Right-Wing Activist Puts a Price on Disinformation

(Photo: Laura Sennett, One People's Project)

Ali Alexander, a longtime right-wing activist with ties to far-right figures in the pro-Trump movement, offered a $2,500 reward for anyone who could disprove his claim that a man who appeared at Saturday’s “Demand Free Speech” rally in Washington, D.C., carrying an anti-Semitic sign was planted there by antifascist activists. Although Alexander was offered proof he was wrong, he hasn’t paid.

In a video uploaded to Periscope yesterday, Alexander—who previously went by Ali Akbar—claimed that the man who appeared at Saturday’s rally with a sign that said “Jews Own USA” was an antifascist activist posing as a right-wing rally-goer in order to smear other rally attendees as anti-Semites. Later in the video, Alexander floated the possibility that the man had been placed in the rally as part of a plot to murder anti-Muslim speaker Laura Loomer, who is Jewish.
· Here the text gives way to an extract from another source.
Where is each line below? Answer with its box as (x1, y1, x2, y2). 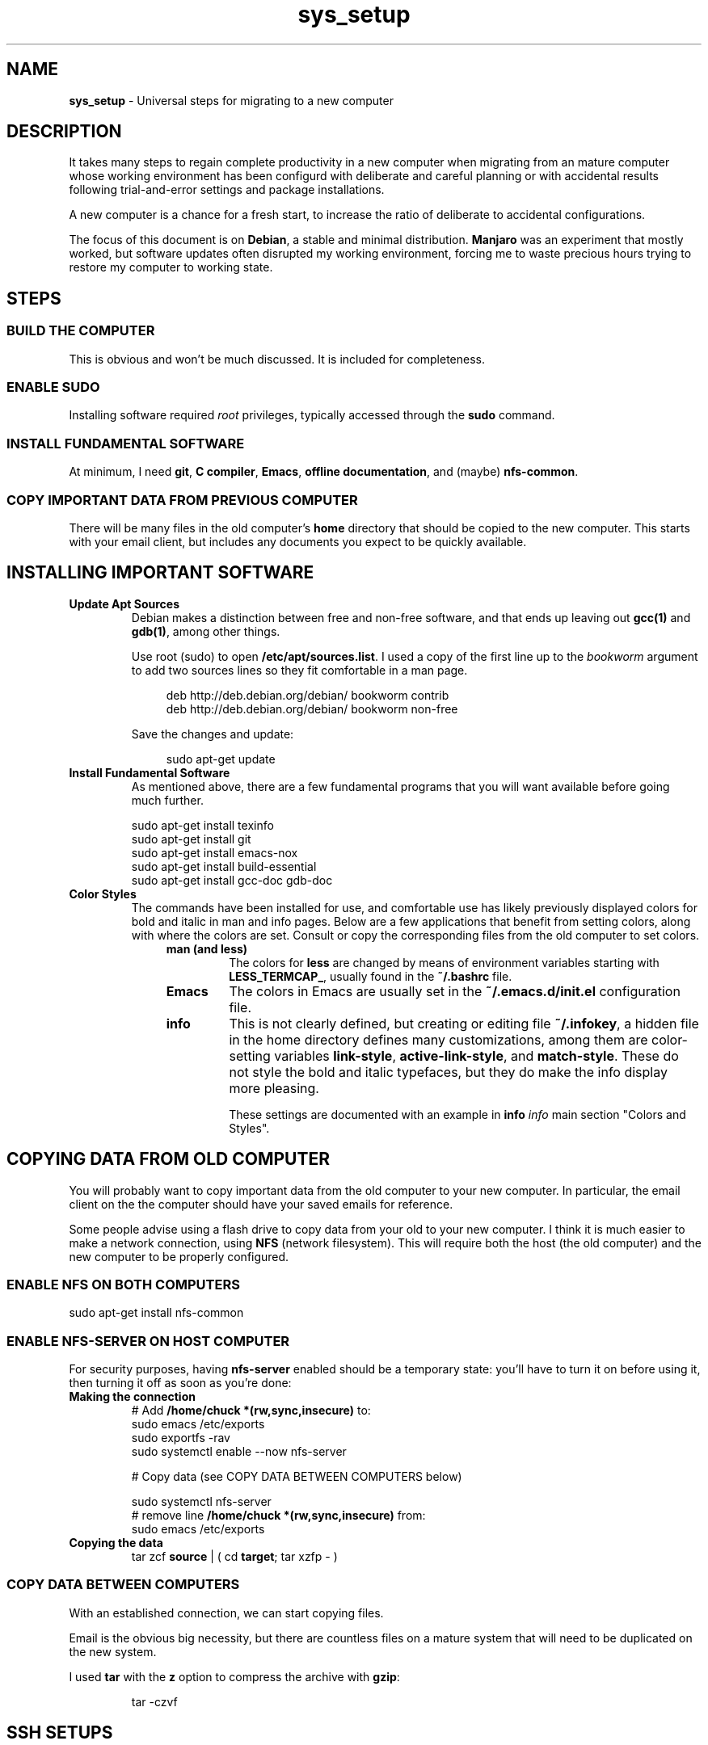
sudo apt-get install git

(Photo: Adele Stan, Right Wing Watch)

Alexander gave two pieces of information to support his claim: that the sign carried by the alleged provocateur was mounted on a wood stick, and that the man had a physical appearance that led Alexander to believe he was not right-wing. Placing a sign on a wooden stick is “actually a technique of the left that was given to them by the Russians,” Alexander claimed. Alexander also claimed the anti-Semitic man was friendly with antifascists after he was ejected from the rally—a claim that runs contrary to multiple eyewitness accounts, including that of reporter Rachel Kurzius, who tweeted she saw the man engaged in “a verbal altercation with antifa.”

“Anyone who can prove me wrong on this story—the first person who can prove that I’m telling a lie—I will give $2,500 to,” Alexander said.
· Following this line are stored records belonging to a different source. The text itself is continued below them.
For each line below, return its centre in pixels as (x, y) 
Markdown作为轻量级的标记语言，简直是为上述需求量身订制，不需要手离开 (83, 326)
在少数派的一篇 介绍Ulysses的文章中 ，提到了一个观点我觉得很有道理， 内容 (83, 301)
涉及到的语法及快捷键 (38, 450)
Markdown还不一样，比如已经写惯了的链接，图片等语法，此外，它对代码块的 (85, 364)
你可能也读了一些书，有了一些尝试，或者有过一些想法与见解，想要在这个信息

Freelance journalist Molly Conger and a leftist who goes as “Goad Gatsby” online responded to Alexander on Twitter with the information they gathered that identified the man who showed up to the rally as a little-known person named Shawn Jones. Conger located Ohio court records showing Jones had been convicted for domestic violence twice and discovered Jones had been posting his anti-Semitic views online for at least the last five years. Right Wing Watch was unable to find details online that suggested Jones had ever been involved in antifascist organizing.

Rather, a review of his social media profiles, some of which have been archived, indicates that Jones expresses particularly alt-right viewpoints, and is vehemently anti-Semitic. In a video he uploaded to YouTube after the right-wing rally, he claimed he was kicked out of the rally in Washington after he began accusing organizers of being led by Jews and of not being “the real alt-right.” On Facebook, Jones wrote that he should have “been more agressive and tried to fight all the large groups” of both pro-Trump and antifascist activists who confronted him about his anti-Semitic signage. In other posts, he alleged that antifa and liberal groups were created by the government, and derided them for rejecting his anti-Semitic message.
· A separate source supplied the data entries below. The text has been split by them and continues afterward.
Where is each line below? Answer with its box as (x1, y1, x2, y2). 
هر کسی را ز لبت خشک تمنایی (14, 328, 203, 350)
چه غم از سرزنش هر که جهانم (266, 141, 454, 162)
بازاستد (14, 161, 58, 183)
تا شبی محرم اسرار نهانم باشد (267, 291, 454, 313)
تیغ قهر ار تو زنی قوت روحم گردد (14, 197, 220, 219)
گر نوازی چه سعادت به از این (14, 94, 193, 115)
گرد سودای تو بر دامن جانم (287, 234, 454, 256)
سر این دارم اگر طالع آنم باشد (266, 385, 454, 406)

While doubling down on his theory in a tweet, Alexander nonetheless recycled the information sent by Conger and Gatsby to counter his claim. Alexander did not pay them the promised reward, Conger and Gatsby told Right Wing Watch.

Right Wing Watch reached Alexander and asked whether he had more information to support his claim that Jones was planted in the rally by antifascists.

“That’s my educated guess since he was caught on and off camera paling around with violent left-wing Antifa. I’m glad I was the one who kicked out the anti-Semite who put us all at risk and rushed the stage to harm me, as the video shows,” Alexander said via Twitter direct message. He declined to comment further.

Alexander did not respond to Right Wing Watch’s request for the footage he claimed to have allegedly showing Jones interacting in a friendly manner with antifascists, and he did not answer whether he planned to pay those who debunked his claim.

Alexander is reportedly attending the White House’s Social Media Summit on Thursday. Recently, Alexander was implicated in a smear campaign against Democratic presidential hopeful Kamala Harris.